Purpose

Determining the acceptable rate of undersampling depends on the task for which the images will be used. Artifacts from neural networks are difficult to characterize and this makes it particularly applicable to use a task-based¹ approach to image quality for neural network reconstructions. Evaluations of reconstructions generally use measures of distance from a fully sampled image e.g. normalized root mean squared error (NRMSE) or structural similarity (SSIM)². In this work, we evaluate undersampled reconstructions with a U-Net convolutional neural network with a SSIM loss and MSE loss using the detection of a small signal as the performance metric. We compared the choice of undersampling that would best balance image quality and acquisition speed resulting from NRMSE and SSIM metrics with the choice that would arise from detecting a small signal in the reconstructed images by model of human observer performance, the S-DOG^3,4.

Methods

The k-space data used in this study came from fully sampled fluid-attenuated inversion recovery (FLAIR) acquisitions from the fastMRI open source dataset^5. The fully sampled 320 x 320 background images were generated in the BART⁶ environment from the multi-coil data by R=1 SENSE combination with coil maps estimated via the sum of squares approach using the central 16 k-space lines. In order to generate the fully sampled images with the signal, the multi-coil k-space data of the signal (a small disk with radius = 0.25 pixels blurred by a Gaussian kernel, σ=1 pixel) was added to the background k-space data before reconstruction. The undersampling for the different accelerations were done from the single coil image. We kept 16 k-space lines around the zero frequency (5% of the data) and everywhere else collected every k line with k = 2,3,4 and 5. A U-Net⁵ with 64 channels in the first layer, and a 0.1 dropout was used but with a ReLU and sigmoid activation functions at the end.
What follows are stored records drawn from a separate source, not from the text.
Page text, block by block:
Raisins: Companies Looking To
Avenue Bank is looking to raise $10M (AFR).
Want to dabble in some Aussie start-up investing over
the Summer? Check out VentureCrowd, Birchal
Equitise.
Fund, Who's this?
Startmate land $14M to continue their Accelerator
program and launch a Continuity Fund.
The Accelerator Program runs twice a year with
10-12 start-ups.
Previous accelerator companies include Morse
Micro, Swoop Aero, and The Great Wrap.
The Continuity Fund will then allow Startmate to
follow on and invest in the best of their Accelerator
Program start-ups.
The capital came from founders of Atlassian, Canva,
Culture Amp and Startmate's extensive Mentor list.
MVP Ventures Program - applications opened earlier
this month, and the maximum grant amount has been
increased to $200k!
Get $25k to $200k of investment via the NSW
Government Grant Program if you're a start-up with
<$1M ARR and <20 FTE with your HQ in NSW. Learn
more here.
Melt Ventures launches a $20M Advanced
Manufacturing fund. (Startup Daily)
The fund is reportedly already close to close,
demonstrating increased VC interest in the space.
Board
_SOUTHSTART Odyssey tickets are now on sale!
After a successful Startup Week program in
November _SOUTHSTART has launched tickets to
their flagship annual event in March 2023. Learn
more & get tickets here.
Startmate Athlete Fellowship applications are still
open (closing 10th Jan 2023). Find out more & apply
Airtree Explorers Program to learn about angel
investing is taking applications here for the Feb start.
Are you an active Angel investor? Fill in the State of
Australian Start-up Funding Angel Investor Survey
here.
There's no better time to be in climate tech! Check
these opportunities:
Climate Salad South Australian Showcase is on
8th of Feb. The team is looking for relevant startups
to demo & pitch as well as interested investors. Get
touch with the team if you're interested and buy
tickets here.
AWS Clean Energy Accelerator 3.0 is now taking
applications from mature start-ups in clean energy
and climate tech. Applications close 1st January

For the SSIM loss function we used 1 minus SSIM. We ran 5-fold cross validation studies each trained with 500 or 4000 background images to evaluate the neural network reconstructions based on SSIM and NRMSE. The standard deviation for these metrics was computed from the five folds. We also repeated this study with a MSE loss function.

For the observer studies, we used data that was not included in either the small (500) or large (4000) training set. The two-alternative forced choice (2-AFC) studies (Figure 1) force the observer to choose in which of two images the signal is located. Each human observer did 200 such trials for each condition. All the observer studies were done using a Barco MDRC 2321 monitor in a dark room.
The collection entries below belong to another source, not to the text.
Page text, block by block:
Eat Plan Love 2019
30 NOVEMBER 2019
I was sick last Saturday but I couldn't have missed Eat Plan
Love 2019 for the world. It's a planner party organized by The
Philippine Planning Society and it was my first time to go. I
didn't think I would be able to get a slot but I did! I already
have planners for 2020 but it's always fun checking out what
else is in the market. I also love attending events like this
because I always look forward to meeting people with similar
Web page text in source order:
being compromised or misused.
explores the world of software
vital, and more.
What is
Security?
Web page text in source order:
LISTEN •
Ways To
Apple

In previous work⁷ using the SSIM loss function and the small training set, we found that the human observer 2-AFC performance led to choosing an acceleration of 2X to avoid a large drop in performance while NRMSE and SSIM would choose 3X. Here we use a model observer which reduces the number of observer trials needed to reach a similar conclusion. The sparse difference-of-Gaussians (S-DOG) model uses channels in the frequency domain (Figure 2) which are inspired by channels in the human visual system³.

Results & Discussion

Figure 3 and Figure 4 shows that the standard metrics (SSIM and NRMSE) are consistent in the choice of undersampling of 3X across training set size and loss function (SSIM and MSE). As expected these metrics slightly improved with training set size. Subjectively (Figure 5) and through the model observer results, the detection of signals did not seem to change much with training set and loss function.

In this work, the S-DOG percent correct had the first big drop between 2X and 3X undersampling just as the human observers⁷. This result is encouraging in pursuing the S-DOG as a potential model for predicting human performance in terms of the decision that would be made for how much to undersample.
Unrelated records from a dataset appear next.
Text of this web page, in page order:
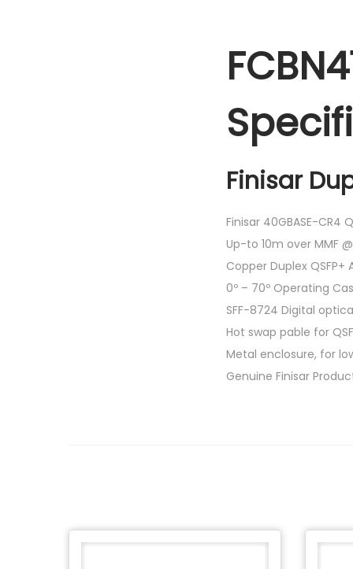
Finisar
Finisar 40GBASE-CR4
Up-to 10m over MMF
Copper Duplex QSFP+
0º – 70º Operating
SFF-8724 Digital
Hot swap pable for
Metal enclosure, for
Genuine Finisar
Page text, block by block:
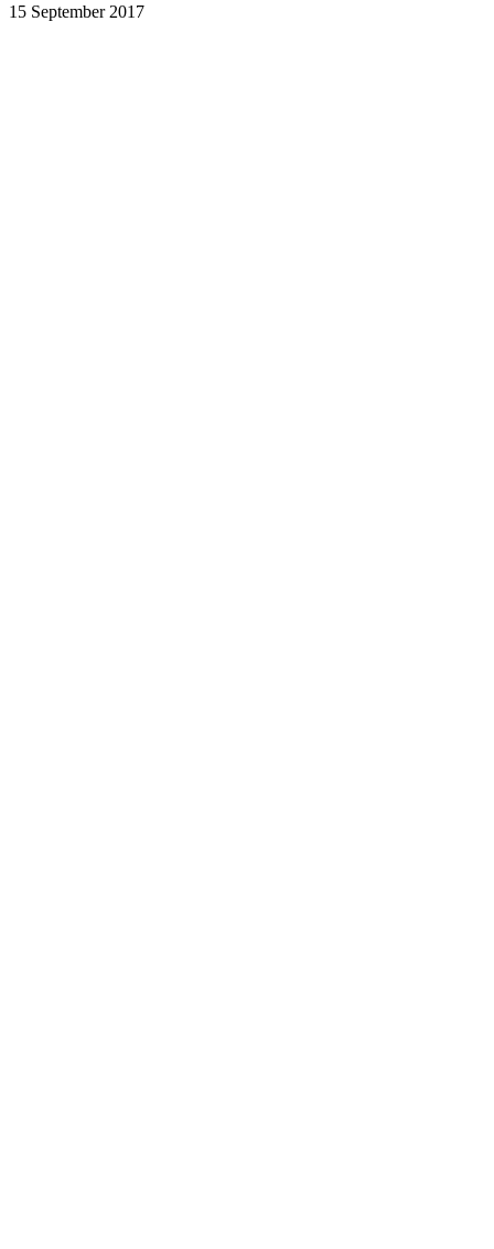
15 September 2017
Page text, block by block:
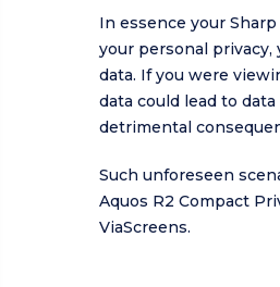
In essence your
your personal
data. If you were
data could lead to
detrimental
Such unforeseen
Aquos R2 Compact
ViaScreens.

In this study, four observers carried out 200 2-AFC trials for the 3x acceleration for each of the 4 combinations of SSIM and MSE Loss and the small and large training set. The average human percent correct remained fairly constant for all conditions (0.79,0.80,0.83,0.79) with the slightly higher value for the small data set with the MSE loss. A limitation of the S-DOG is that it is linear. If humans are doing non-linear processing in the detection task, it would not be able to model it. This may be one of the reasons why the S-DOG did not match the human results quantitatively since the performance of the S-DOG without internal noise (it’s highest performance) was below the average human performance. Exploration of other model observers⁸ is part of our future work.

Conclusion

For the U-Net that we studied, the S-DOG model observer would choose the same undersampling as the human observers. We also found that increasing the training set size or varying the loss function between MSE and SSIM did not affect the choice of undersampling when using the SSIM and NRMSE metrics which would choose a higher undersampling than the human observers or the S-DOG model.

Acknowledgements

We acknowledge support from NIH R15-EB029172, the Manhattan College Faculty Development Grant and the Kakos Center for Scientific Computing. The authors also thank Dr. Krishna S. Nayak, and Dr. Craig K. Abbey for their helpful insights.